За происходящим наблюдали в бинокль два ремонтника, вот уже два часа копошившиеся на мачте ЛЭП в районе Медучилища. Ну, что они могли делать? Какие-то изоляторы менять. Но один, посмотрев в бинокль, доложил по рации:
- Командир, приём… Тут на объекте кипеш. Кого-то грохнуть хотят, собралась толпа, приём.
- Понял, второй. Конец связи.
В оперативном штабе в микроавтобусе на Станционной капитан Свешин обернулся на помощника, в недоумении поинтересовался:
- Мы, что, своего человека туда засылали?! Информатора?
- Да нет, товарищ капитан… это же невозможно.

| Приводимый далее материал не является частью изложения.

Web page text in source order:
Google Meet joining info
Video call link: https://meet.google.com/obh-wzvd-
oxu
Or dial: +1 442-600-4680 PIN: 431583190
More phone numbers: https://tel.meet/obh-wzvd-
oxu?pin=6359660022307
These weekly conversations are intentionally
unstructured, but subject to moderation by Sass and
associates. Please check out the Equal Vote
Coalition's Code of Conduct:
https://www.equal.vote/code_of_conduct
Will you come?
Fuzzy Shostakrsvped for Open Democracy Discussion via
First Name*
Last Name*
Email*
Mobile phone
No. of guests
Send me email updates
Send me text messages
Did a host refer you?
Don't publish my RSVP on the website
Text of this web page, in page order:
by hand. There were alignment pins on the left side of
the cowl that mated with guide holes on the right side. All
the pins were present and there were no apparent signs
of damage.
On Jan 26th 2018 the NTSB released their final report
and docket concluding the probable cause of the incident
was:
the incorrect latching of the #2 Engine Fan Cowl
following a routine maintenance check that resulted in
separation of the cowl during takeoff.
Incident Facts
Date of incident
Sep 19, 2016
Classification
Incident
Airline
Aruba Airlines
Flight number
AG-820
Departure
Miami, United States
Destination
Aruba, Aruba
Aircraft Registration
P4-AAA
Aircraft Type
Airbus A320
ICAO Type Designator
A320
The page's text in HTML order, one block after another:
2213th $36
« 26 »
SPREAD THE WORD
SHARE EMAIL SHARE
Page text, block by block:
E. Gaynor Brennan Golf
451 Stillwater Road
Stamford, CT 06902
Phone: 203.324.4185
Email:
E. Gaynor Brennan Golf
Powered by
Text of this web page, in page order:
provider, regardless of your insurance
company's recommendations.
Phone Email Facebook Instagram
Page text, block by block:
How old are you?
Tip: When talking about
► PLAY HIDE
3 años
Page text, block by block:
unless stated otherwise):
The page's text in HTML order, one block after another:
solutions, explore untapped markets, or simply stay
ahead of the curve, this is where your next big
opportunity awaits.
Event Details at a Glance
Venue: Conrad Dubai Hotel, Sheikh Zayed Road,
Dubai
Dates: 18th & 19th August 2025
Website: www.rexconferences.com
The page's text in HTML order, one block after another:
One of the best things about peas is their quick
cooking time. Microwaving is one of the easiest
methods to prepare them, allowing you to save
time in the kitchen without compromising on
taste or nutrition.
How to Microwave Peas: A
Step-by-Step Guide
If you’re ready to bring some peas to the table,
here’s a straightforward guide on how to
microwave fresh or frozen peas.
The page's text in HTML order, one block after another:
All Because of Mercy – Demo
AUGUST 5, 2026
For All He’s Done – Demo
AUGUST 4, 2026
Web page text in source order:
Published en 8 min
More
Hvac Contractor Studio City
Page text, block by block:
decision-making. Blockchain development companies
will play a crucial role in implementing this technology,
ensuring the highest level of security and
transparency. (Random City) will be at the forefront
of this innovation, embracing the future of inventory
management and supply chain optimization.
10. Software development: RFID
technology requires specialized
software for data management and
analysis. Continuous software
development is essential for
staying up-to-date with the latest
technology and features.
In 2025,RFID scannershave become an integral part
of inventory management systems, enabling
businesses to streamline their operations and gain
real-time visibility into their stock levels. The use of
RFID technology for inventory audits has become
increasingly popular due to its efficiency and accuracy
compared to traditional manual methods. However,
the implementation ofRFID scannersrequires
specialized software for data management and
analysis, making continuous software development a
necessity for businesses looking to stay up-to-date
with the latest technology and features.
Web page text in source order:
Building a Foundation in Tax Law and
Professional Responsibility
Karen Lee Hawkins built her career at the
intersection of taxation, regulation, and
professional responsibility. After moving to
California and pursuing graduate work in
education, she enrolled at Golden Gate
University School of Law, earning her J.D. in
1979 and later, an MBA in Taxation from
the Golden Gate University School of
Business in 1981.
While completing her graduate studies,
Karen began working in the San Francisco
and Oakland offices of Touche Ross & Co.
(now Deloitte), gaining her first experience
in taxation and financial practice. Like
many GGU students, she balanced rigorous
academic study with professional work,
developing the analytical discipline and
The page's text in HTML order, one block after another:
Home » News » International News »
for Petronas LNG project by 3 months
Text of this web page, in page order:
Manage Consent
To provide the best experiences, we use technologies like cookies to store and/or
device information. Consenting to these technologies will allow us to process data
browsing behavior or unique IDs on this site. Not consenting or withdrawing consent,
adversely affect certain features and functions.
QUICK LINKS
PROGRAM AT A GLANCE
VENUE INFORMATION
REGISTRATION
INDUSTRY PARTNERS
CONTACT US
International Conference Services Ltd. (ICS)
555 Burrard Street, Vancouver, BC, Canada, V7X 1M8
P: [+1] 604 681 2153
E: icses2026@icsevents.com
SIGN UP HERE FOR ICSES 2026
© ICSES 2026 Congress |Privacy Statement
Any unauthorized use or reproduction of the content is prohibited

К ним хрен кого зашлёшь!
Несколько секунд Свешин размышлял. Ситуация становится неуправляемой. Поэтому скомандовал по общему каналу:
- Начинаем операцию. ОМОН, пошёл!
…Мать Зары Тамаш просто отпихнул в сторону – толкнул в грудь, та отлетела, её тут же подхватили другие цыганки, отгородили, крикливо увещевая – тебе это зачем, Злата? Пусть с этой гаджо мужчины разбираются! Двое волокли уже Вику за обе руки куда-то, головой вперёд и вырваться она не могла, только голыми пятками безуспешно елозила по земле, оставляя борозды, как от полозьев саней.
В этот момент первый раз грохнуло в калитку. Заревел мегафон:
- Граждане цыгане! Проводится операция полиции! Сохраняйте спокойствие и не оказывайте сопротивление!
Какое тут может быть «сопротивление»? Люди врассыпную бросились по своим квартирам-муравейникам – к старикам, к детям. От второго удара калитка застонала и от третьего, от чугунной болванки-вышибалы, вылетела, кувыркаясь. А люди в чёрной форме, в шлемах с забралами, поблёскивающих на солнце, с автоматами, широкой рекой начали вливаться во двор, делая привычную работу: "Руки в гору! Работает ОМОН!".
Свешин примерно знал, как действовать. Дома заранее распределены, ОБНОНовцы с группами ОМОНа начали их шерстить. Старый цыган в шляпе, в окружении молодых, напряжённых, смуглолицых «гвардейцев» остался стоять посреди двора; капитан широким шагом направился к нему.
- Гражданин Деметр Симайонс Григорьевич! Вот постановление прокурора о проведение обыска на незаконно… огороженной вами территории, - показал официальную бумагу. - Я могу рассчитывать на то, что ваши… не окажут сопротивления?
- Не знаю, начальник! – сухо ответил баро. – Я простой человек, почему я им должен приказывать?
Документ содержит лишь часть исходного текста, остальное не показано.